Время от времени вновь леденила сердце дробь бубна, слышался хриплый голос девоны: «Покайтесь! Только покаянье очищает от греха!» И люди шептали молитвы, женщины выбегали навстречу, готовые отдать все, что имели, лишь бы страшный гость не зашел в юрту, не сглазил ребенка. Праведник брал, что хотел, остальное разбрасывал. Скоро он забыл, где предел желаньям. Иной раз, повинуясь ему, пастух закалывал лучшего барана в отаре, а девона, поглядев в тускнеющие сердолики бараньих глаз, отходил равнодушно.
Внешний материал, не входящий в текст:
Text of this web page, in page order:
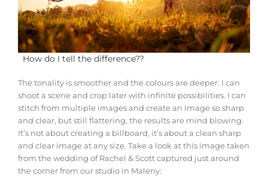
How do I tell the difference??
The tonality is smoother and the colours are deeper. I can
shoot a scene and crop later with infinite possibilities. I can
stitch from multiple images and create an image so sharp
and clear, but still flattering, the results are mind blowing.
It’s not about creating a billboard, it’s about a clean sharp
and clear image at any size. Take a look at this image taken
from the wedding of Rachel & Scott captured just around
the corner from our studio in Maleny:
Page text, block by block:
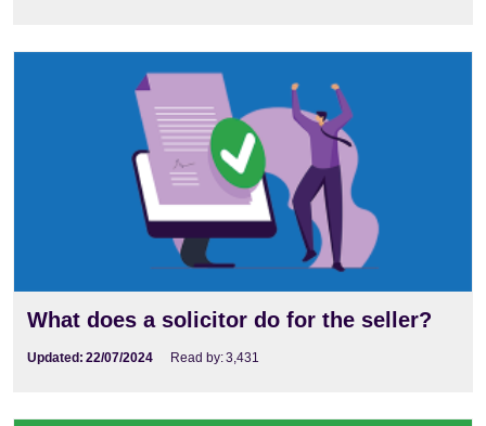
What does a solicitor do for the seller?
Updated: 22/07/2024 Read by:3,431
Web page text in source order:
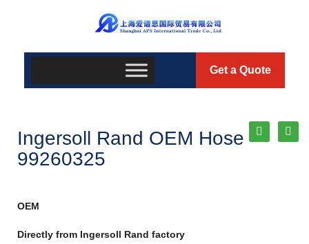
Get a Quote
Ingersoll Rand OEM Hose
99260325
OEM
Directly from Ingersoll Rand factory
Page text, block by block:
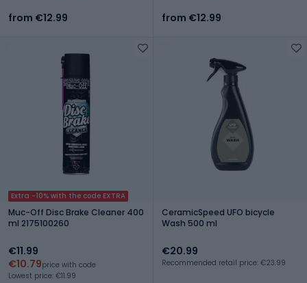
from €12.99 from €12.99
Extra -10% with the code EXTRA
Muc-Off Disc Brake Cleaner 400
ml 2175100260
€11.99
€10.79price with code
Lowest price: €11.99
CeramicSpeed UFO bicycle
Wash 500 ml
€20.99
Recommended retail price: €23.99
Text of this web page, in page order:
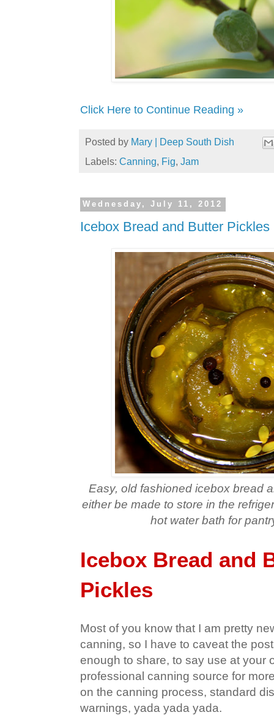
Click Here to Continue Reading »
Posted by Mary | Deep South Dish
Labels: Canning, Fig, Jam
Wednesday, July 11, 2012
Icebox Bread and Butter Pickles
Easy, old fashioned icebox bread
either be made to store in the
hot water bath for
Icebox Bread and
Pickles
Most of you know that I am pretty
canning, so I have to caveat the
enough to share, to say use at your
professional canning source for
on the canning process, standard
warnings, yada yada yada.
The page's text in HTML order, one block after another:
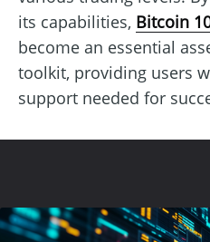
its capabilities, Bitcoin
become an essential
toolkit, providing users
support needed for
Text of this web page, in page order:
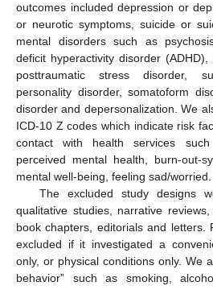
outcomes included depression or
or neurotic symptoms, suicide or
mental disorders such as
deficit hyperactivity disorder
posttraumatic stress disorder,
personality disorder, somatoform
disorder and depersonalization. We
ICD-10 Z codes which indicate risk
contact with health services
perceived mental health, burn-out-
mental well-being, feeling sad/worried.
The excluded study designs
qualitative studies, narrative
book chapters, editorials and letters.
excluded if it investigated a
only, or physical conditions only. We
behavior” such as smoking,
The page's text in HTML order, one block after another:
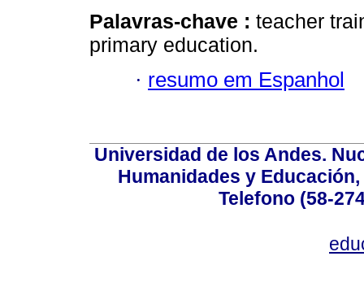
Palavras-chave : teacher
primary education.
· resumo em Espanhol
Universidad de los Andes.
Humanidades y
Telefono (58-
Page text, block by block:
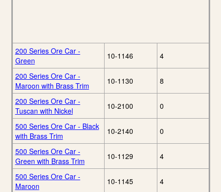
200 Series Ore Car -
Green
10-1146 4
200 Series Ore Car -
Maroon with Brass Trim
10-1130 8
200 Series Ore Car -
Tuscan with Nickel
10-2100 0
500 Series Ore Car - Black
with Brass Trim
10-2140 0
500 Series Ore Car -
Green with Brass Trim
10-1129 4
500 Series Ore Car -
Maroon
10-1145 4
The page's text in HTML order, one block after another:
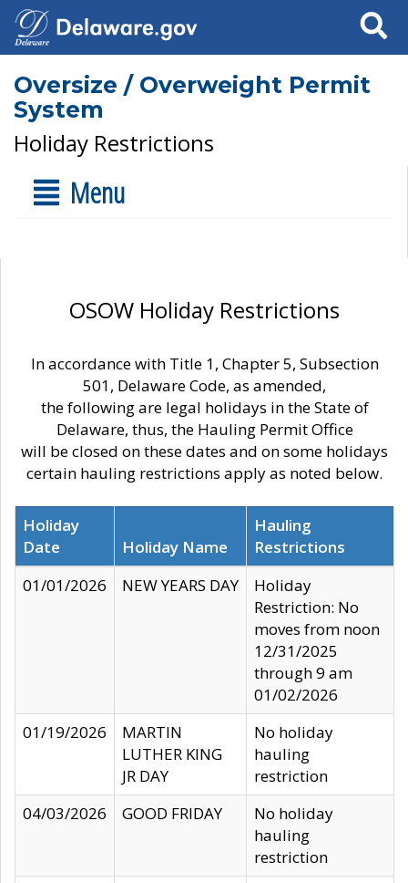
Search
Oversize / Overweight Permit
System
Holiday Restrictions
Menu
OSOW Holiday Restrictions
In accordance with Title 1, Chapter 5, Subsection
501, Delaware Code, as amended,
the following are legal holidays in the State of
Delaware, thus, the Hauling Permit Office
will be closed on these dates and on some holidays
certain hauling restrictions apply as noted below.
Holiday
Date
Holiday Name
Hauling
Restrictions
01/01/2026
NEW YEARS DAY
Holiday
Restriction: No
moves from noon
12/31/2025
through 9 am
01/02/2026
01/19/2026
MARTIN
LUTHER KING
JR DAY
No holiday
hauling
restriction
04/03/2026
GOOD FRIDAY
No holiday
hauling
restriction
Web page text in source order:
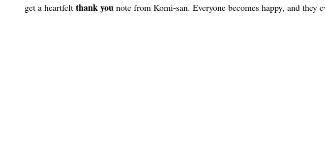
get a heartfelt thank you note from Komi-san. Everyone becomes happy, and they
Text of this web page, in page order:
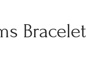
Bracelet
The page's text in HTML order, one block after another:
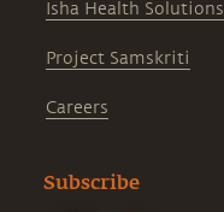
Isha Health Solutions
Project Samskriti
Careers
Subscribe
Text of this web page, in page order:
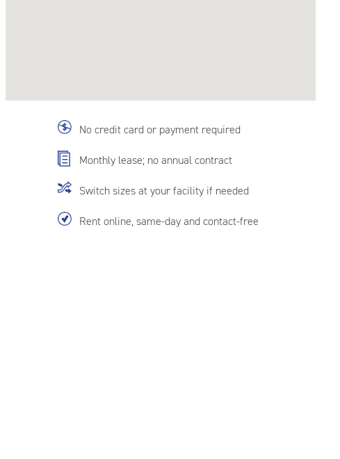
No credit card or payment required
Monthly lease; no annual contract
Switch sizes at your facility if needed
Rent online, same-day and contact-free
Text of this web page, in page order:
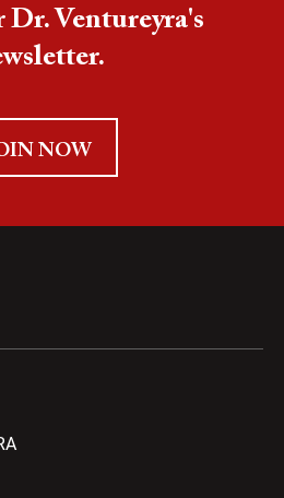
Dr. Ventureyra's
NOW
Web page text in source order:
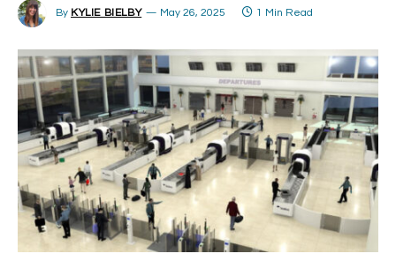
By KYLIE BIELBY May 26, 2025 1 Min Read
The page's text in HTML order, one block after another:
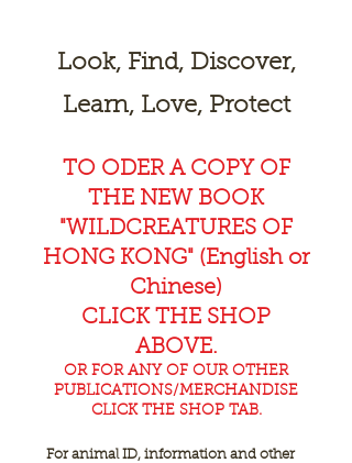
Look, Find, Discover,
Learn, Love, Protect
TO ODER A COPY OF
THE NEW BOOK
"WILDCREATURES OF
HONG KONG" (English or
Chinese)
CLICK THE SHOP
ABOVE.
OR FOR ANY OF OUR OTHER
PUBLICATIONS/MERCHANDISE
CLICK THE SHOP TAB.
For animal ID, information and other
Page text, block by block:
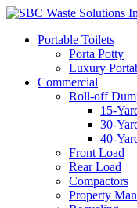
Portable Toilets
Porta Potty
Luxury
Commercial
Roll-off
15-
30-
40-
Front Load
Rear Load
Compactors
Property
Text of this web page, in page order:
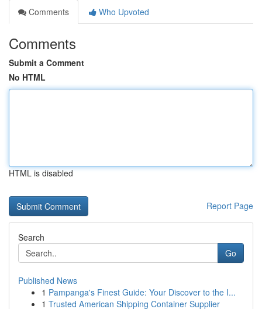
Comments
Who Upvoted
Comments
Submit a Comment
No HTML
HTML is disabled
Report Page
Search
Go
Published News
1 Pampanga's Finest Guide: Your Discover to the I...
1 Trusted American Shipping Container Supplier
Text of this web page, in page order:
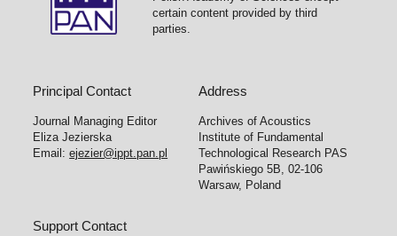
certain content provided by third
parties.
Principal Contact
Journal Managing Editor
Eliza Jezierska
Email:ejezier@ippt.pan.pl
Address
Archives of Acoustics
Institute of Fundamental
Technological Research PAS
Pawińskiego 5B, 02-106
Warsaw, Poland
Support Contact
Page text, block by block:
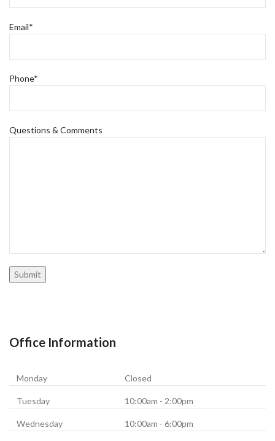
Email*
Phone*
Questions & Comments
Office Information
Monday Closed
Tuesday 10:00am - 2:00pm
Wednesday 10:00am - 6:00pm
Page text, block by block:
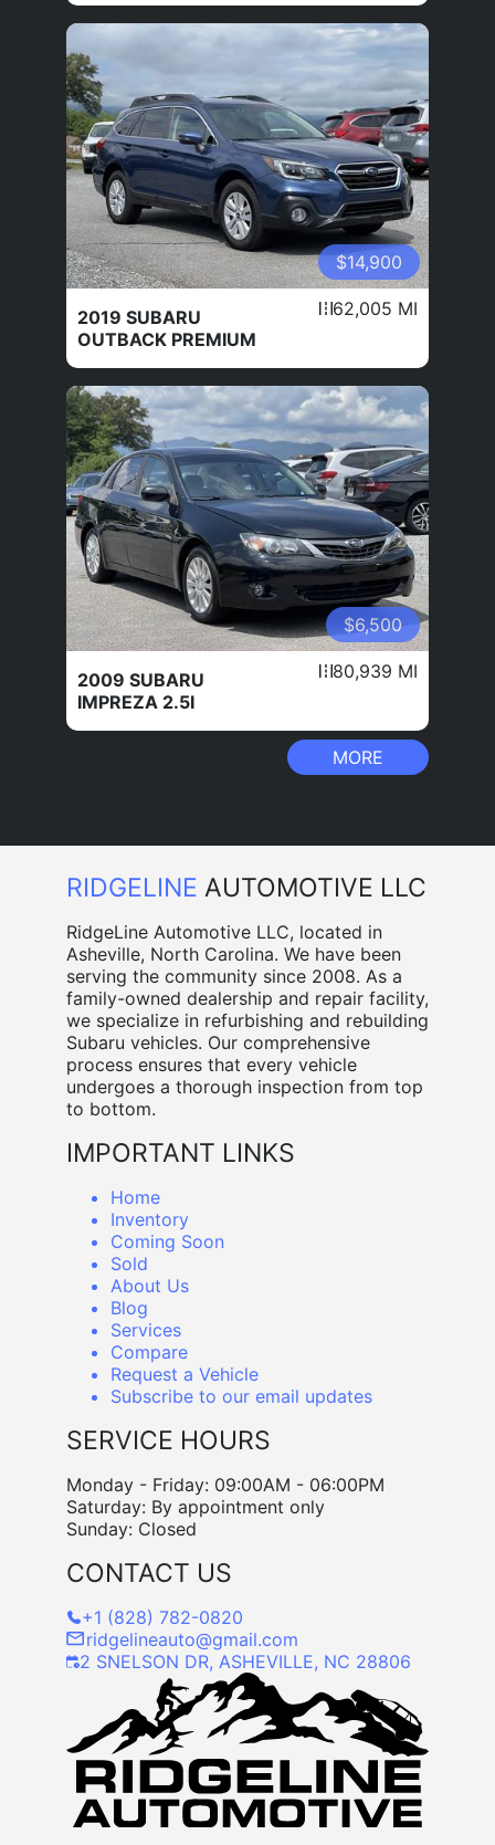
$14,900
2019 SUBARU
OUTBACK PREMIUM
62,005 MI
$6,500
2009 SUBARU
IMPREZA 2.5I
80,939 MI
MORE
RIDGELINE AUTOMOTIVE LLC
RidgeLine Automotive LLC, located in
Asheville, North Carolina. We have been
serving the community since 2008. As a
family-owned dealership and repair facility,
we specialize in refurbishing and rebuilding
Subaru vehicles. Our comprehensive
process ensures that every vehicle
undergoes a thorough inspection from top
to bottom.
IMPORTANT LINKS
Home
Inventory
Coming Soon
Sold
About Us
Blog
Services
Compare
Request a Vehicle
Subscribe to our email updates
SERVICE HOURS
Monday - Friday: 09:00AM - 06:00PM
Saturday: By appointment only
Sunday: Closed
CONTACT US
+1 (828) 782-0820
ridgelineauto@gmail.com
2 SNELSON DR, ASHEVILLE, NC 28806
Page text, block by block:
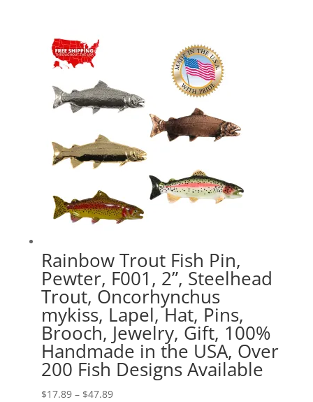
Rainbow Trout Fish Pin,
Pewter, F001, 2”, Steelhead
Trout, Oncorhynchus
mykiss, Lapel, Hat, Pins,
Brooch, Jewelry, Gift, 100%
Handmade in the USA, Over
200 Fish Designs Available
$17.89 – $47.89Price
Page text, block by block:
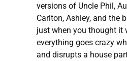
versions of Uncle Phil,
Carlton, Ashley, and the
just when you thought it
everything goes crazy
and disrupts a house

Да, это были дни слез и стонов, и черного страха. Кто мог сбросить с наших душ этот гнет?
Наш дед — вот кто.
Недаром говорили про него: на камне выросшим хлебом вскормлен, и сам каменный...
Все чаще повторял дед: «Люди, кого мы боимся, кому повинуемся? Что он, с рогами, что ли? Или грехов на нас больше, чем на других?» «На воду опираешься, погибнешь», — шептали в ответ боязливые. И дед, махнув рукой, отходил.
Но вот беда подползла и к нашей юрте. К нам, прямо к нам направлялся девона, и бубен его стонал, рычал, предвещал зло и несчастье. Отодвинув голосящих женщин, дед вышел и встал перед юртой — скалой встал. Не впустил! Зверем оскалился Махдум-девона, казалось, что яд каплет с его лица, сморщенного злобой.